La Bibbia è piena di esempi di chi si batte contro l'ipocrisia. Dal vecchio Eleazaro «al quale veniva chiesto di fingere di mangiare la carne sacrificata alle divinità pagane pur di salvare la sua vita». Ma quell’uomo timorato di Dio rispose: «Non è affatto degno della nostra età fingere» agli episodi del Vangelo in cui Gesù «Gesù rimprovera fortemente coloro che appaiono giusti all’esterno, ma dentro sono pieni di falsità e d’iniquità». E ribadisce: «L’ipocrita è una persona che finge, lusinga e trae in inganno perché vive con una maschera sul volto, e non ha il coraggio di confrontarsi con la verità. Per questo, non è capace di amare veramente – un ipocrita non sa amare – si limita a vivere di egoismo e non ha la forza di mostrare con trasparenza il suo cuore. Ci sono molte situazioni in cui si può verificare l’ipocrisia. Spesso si nasconde nel luogo di lavoro, dove si cerca di apparire amici con i colleghi mentre la competizione porta a colpirli alle spalle.
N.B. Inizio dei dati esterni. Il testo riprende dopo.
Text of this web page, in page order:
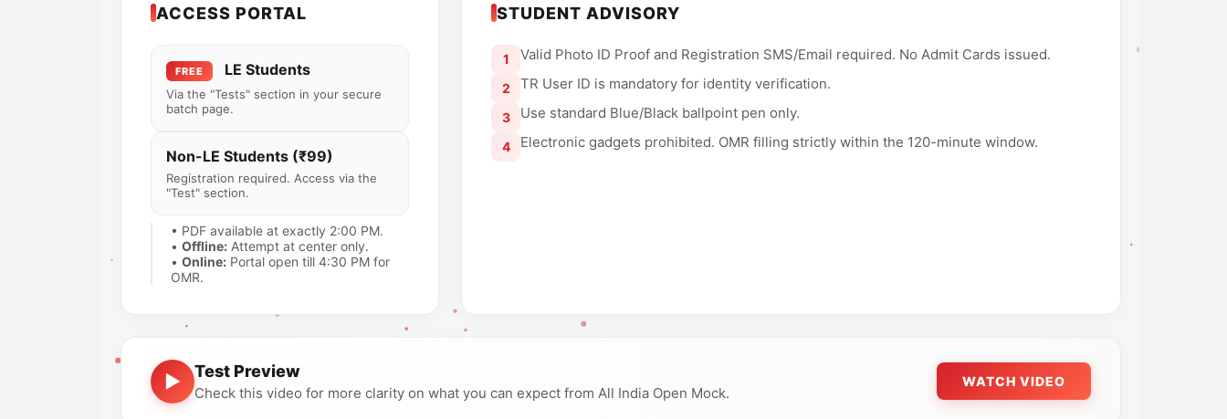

Nella politica non è inusuale trovare ipocriti che vivono uno sdoppiamento tra il pubblico e il privato». E precisa: «È particolarmente detestabile l’ipocrisia nella Chiesa, e purtroppo esiste l’ipocrisia nella Chiesa, e ci sono tanti cristiani e tanti ministri ipocriti. Non dovremmo mai dimenticare le parole del Signore: “Sia il vostro parlare sì sì, no no, il di più viene dal maligno” (Mt 5,37). Fratelli e sorelle, pensiamo oggi a ciò che Paolo condanna e che Gesù condanna: l’ipocrisia. E non abbiamo paura di essere veritieri, di dire la verità, di sentire la verità, di conformarci alla la verità. Così potremo amare. Un ipocrita non sa amare. Agire altrimenti dalla verità significa mettere a repentaglio l’unità nella Chiesa, quella per la quale il Signore stesso ha pregato».
Nei saluti finali un appello dedicato alle Paralimpiadi: «Ieri, a Tokio, hanno preso il via le Paralimpiadi. Invio il mio saluto agli atleti e li ringrazio perché offrono a tutti una testimonianza di speranza e di coraggio. Essi, infatti, manifestano come l’impegno sportivo aiuti a superare difficoltà apparentemente insormontabili».
E un pensiero dedicato ai fedeli di Montegallo che il 24 agosto di 5 anni fa sono stati colpiti dal terremoto. «Cari fratelli e sorelle, la vostra presenza mi offre l’occasione per volgere il mio pensiero alle vittime e alle comunità dell’Italia centrale, tra cui Accumoli e Amatrice, che hanno subito le dure conseguenze di quell’evento sismico. Con il concreto aiuto delle Istituzioni, è necessario dare prova di “rinascita” senza lasciarsi abbattere dalla sfiducia. Esorto tutti ad andare avanti con speranza. Coraggio!»